> WHAT IS REQUIRED:
Write the listing out once more, identical to the original but without pictures.

> DATA FOR THIS EXERCISE:
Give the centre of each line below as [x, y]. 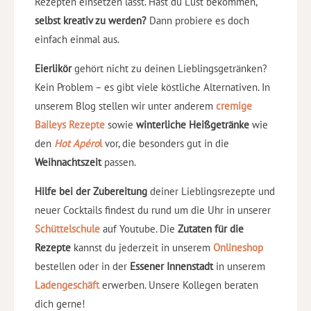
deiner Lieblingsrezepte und [211, 192]
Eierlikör [54, 69]
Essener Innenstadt [171, 267]
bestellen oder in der [82, 267]
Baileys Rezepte [70, 125]
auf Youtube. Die [139, 229]
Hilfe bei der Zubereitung [91, 192]
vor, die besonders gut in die [167, 144]
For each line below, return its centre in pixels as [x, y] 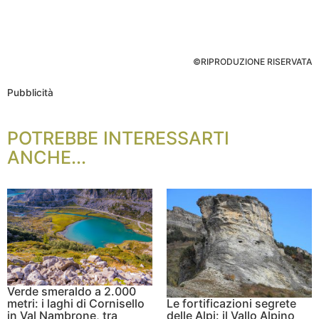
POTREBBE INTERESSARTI [118, 138]
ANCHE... [47, 157]
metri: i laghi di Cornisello [76, 303]
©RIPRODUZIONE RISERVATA [252, 61]
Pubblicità [30, 92]
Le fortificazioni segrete [231, 303]
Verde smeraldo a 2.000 [72, 291]
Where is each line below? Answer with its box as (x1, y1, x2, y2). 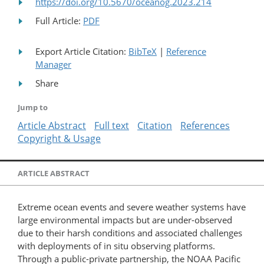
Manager (35, 58, 71, 70)
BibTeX (128, 45, 157, 57)
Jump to (18, 101, 48, 113)
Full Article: (35, 14, 83, 27)
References (180, 118, 230, 132)
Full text (94, 118, 129, 132)
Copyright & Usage (18, 131, 101, 145)
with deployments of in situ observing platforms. (18, 239, 215, 252)
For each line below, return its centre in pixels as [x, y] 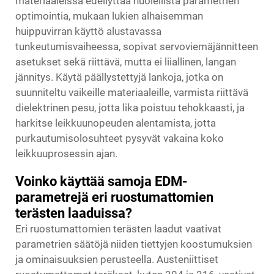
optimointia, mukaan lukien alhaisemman [109, 16]
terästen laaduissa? [74, 213]
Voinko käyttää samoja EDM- [102, 181]
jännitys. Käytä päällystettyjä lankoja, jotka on [119, 77]
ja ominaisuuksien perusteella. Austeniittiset [117, 259]
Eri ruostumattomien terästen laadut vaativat [118, 229]
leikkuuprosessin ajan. [66, 154]
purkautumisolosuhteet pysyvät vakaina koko [120, 138]
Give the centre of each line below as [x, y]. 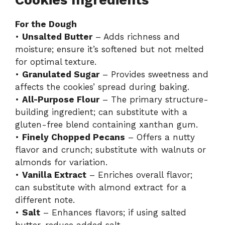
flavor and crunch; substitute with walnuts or [110, 150]
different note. [45, 200]
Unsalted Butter [57, 37]
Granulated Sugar [61, 75]
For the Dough [46, 24]
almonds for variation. [61, 162]
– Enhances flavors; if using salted [113, 213]
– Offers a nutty [160, 137]
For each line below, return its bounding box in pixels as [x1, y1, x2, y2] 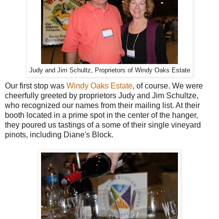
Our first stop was [5, 82, 66, 90]
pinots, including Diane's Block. [5, 131, 113, 139]
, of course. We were [132, 82, 203, 90]
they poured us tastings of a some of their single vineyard [5, 121, 201, 130]
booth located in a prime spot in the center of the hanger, [5, 111, 198, 120]
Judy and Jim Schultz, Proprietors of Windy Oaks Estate [29, 67, 190, 74]
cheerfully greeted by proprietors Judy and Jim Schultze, [5, 91, 198, 100]
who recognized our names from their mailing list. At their [5, 101, 200, 110]
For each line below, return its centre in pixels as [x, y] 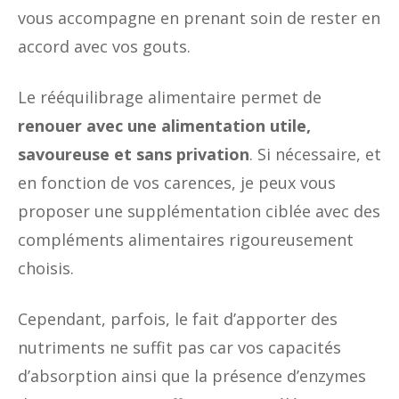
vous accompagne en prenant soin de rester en [199, 17]
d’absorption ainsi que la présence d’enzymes [192, 375]
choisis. [46, 268]
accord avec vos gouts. [104, 46]
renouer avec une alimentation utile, [164, 125]
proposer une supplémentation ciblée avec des [199, 211]
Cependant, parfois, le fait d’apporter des [178, 318]
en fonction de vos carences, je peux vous [177, 182]
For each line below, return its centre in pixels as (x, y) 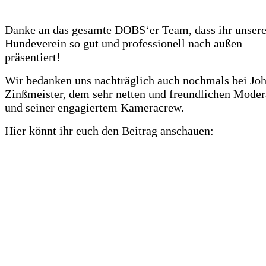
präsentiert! (34, 57)
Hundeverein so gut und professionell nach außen (123, 44)
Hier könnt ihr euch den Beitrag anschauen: (109, 131)
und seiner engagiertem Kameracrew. (96, 108)
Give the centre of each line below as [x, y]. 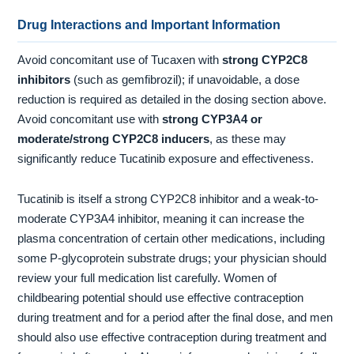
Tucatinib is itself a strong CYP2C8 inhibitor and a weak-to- [168, 200]
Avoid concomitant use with [90, 119]
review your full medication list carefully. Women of [147, 279]
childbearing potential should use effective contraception [161, 298]
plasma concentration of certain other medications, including [171, 239]
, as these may [248, 139]
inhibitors [44, 79]
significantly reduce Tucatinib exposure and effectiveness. [166, 158]
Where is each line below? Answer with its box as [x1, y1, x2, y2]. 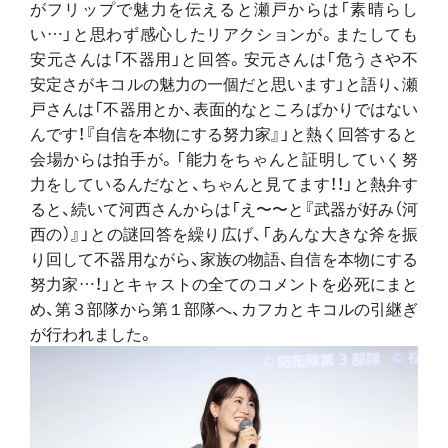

> COMPLETED TASK:
Give the centre of each line below as [x, y]. 
deiner Lieblingsrezepte und [211, 192]
Eierlikör [54, 69]
Essener Innenstadt [171, 267]
bestellen oder in der [82, 267]
Baileys Rezepte [70, 125]
auf Youtube. Die [139, 229]
Hilfe bei der Zubereitung [91, 192]
vor, die besonders gut in die [167, 144]
For each line below, return its centre in pixels as [x, y] 
POTREBBE INTERESSARTI [118, 138]
ANCHE... [47, 157]
metri: i laghi di Cornisello [76, 303]
©RIPRODUZIONE RISERVATA [252, 61]
Pubblicità [30, 92]
Le fortificazioni segrete [231, 303]
Verde smeraldo a 2.000 [72, 291]
Where is each line below? Answer with its box as (x1, y1, x2, y2). 
Manager (35, 58, 71, 70)
BibTeX (128, 45, 157, 57)
Jump to (18, 101, 48, 113)
Full Article: (35, 14, 83, 27)
References (180, 118, 230, 132)
Full text (94, 118, 129, 132)
Copyright & Usage (18, 131, 101, 145)
with deployments of in situ observing platforms. (18, 239, 215, 252)
For each line below, return its centre in pixels as [x, y] 
optimointia, mukaan lukien alhaisemman [109, 16]
terästen laaduissa? [74, 213]
Voinko käyttää samoja EDM- [102, 181]
jännitys. Käytä päällystettyjä lankoja, jotka on [119, 77]
ja ominaisuuksien perusteella. Austeniittiset [117, 259]
Eri ruostumattomien terästen laadut vaativat [118, 229]
leikkuuprosessin ajan. [66, 154]
purkautumisolosuhteet pysyvät vakaina koko [120, 138]
Give the centre of each line below as [x, y]. 
flavor and crunch; substitute with walnuts or [110, 150]
different note. [45, 200]
Unsalted Butter [57, 37]
Granulated Sugar [61, 75]
For the Dough [46, 24]
almonds for variation. [61, 162]
– Enhances flavors; if using salted [113, 213]
– Offers a nutty [160, 137]
For each line below, return its bounding box in pixels as [x1, y1, x2, y2] 
Our first stop was [5, 82, 66, 90]
pinots, including Diane's Block. [5, 131, 113, 139]
, of course. We were [132, 82, 203, 90]
they poured us tastings of a some of their single vineyard [5, 121, 201, 130]
booth located in a prime spot in the center of the hanger, [5, 111, 198, 120]
Judy and Jim Schultz, Proprietors of Windy Oaks Estate [29, 67, 190, 74]
cheerfully greeted by proprietors Judy and Jim Schultze, [5, 91, 198, 100]
who recognized our names from their mailing list. At their [5, 101, 200, 110]
For each line below, return its centre in pixels as [x, y] 
vous accompagne en prenant soin de rester en [199, 17]
d’absorption ainsi que la présence d’enzymes [192, 375]
choisis. [46, 268]
accord avec vos gouts. [104, 46]
renouer avec une alimentation utile, [164, 125]
proposer une supplémentation ciblée avec des [199, 211]
Cependant, parfois, le fait d’apporter des [178, 318]
en fonction de vos carences, je peux vous [177, 182]
For each line below, return its centre in pixels as (x, y) 
präsentiert! (34, 57)
Hundeverein so gut und professionell nach außen (123, 44)
Hier könnt ihr euch den Beitrag anschauen: (109, 131)
und seiner engagiertem Kameracrew. (96, 108)
Give the centre of each line below as [x, y]. 
Tucatinib is itself a strong CYP2C8 inhibitor and a weak-to- [168, 200]
Avoid concomitant use with [90, 119]
review your full medication list carefully. Women of [147, 279]
childbearing potential should use effective contraception [161, 298]
plasma concentration of certain other medications, including [171, 239]
, as these may [248, 139]
inhibitors [44, 79]
significantly reduce Tucatinib exposure and effectiveness. [166, 158]
Where is each line below? Answer with its box as [x1, y1, x2, y2]. 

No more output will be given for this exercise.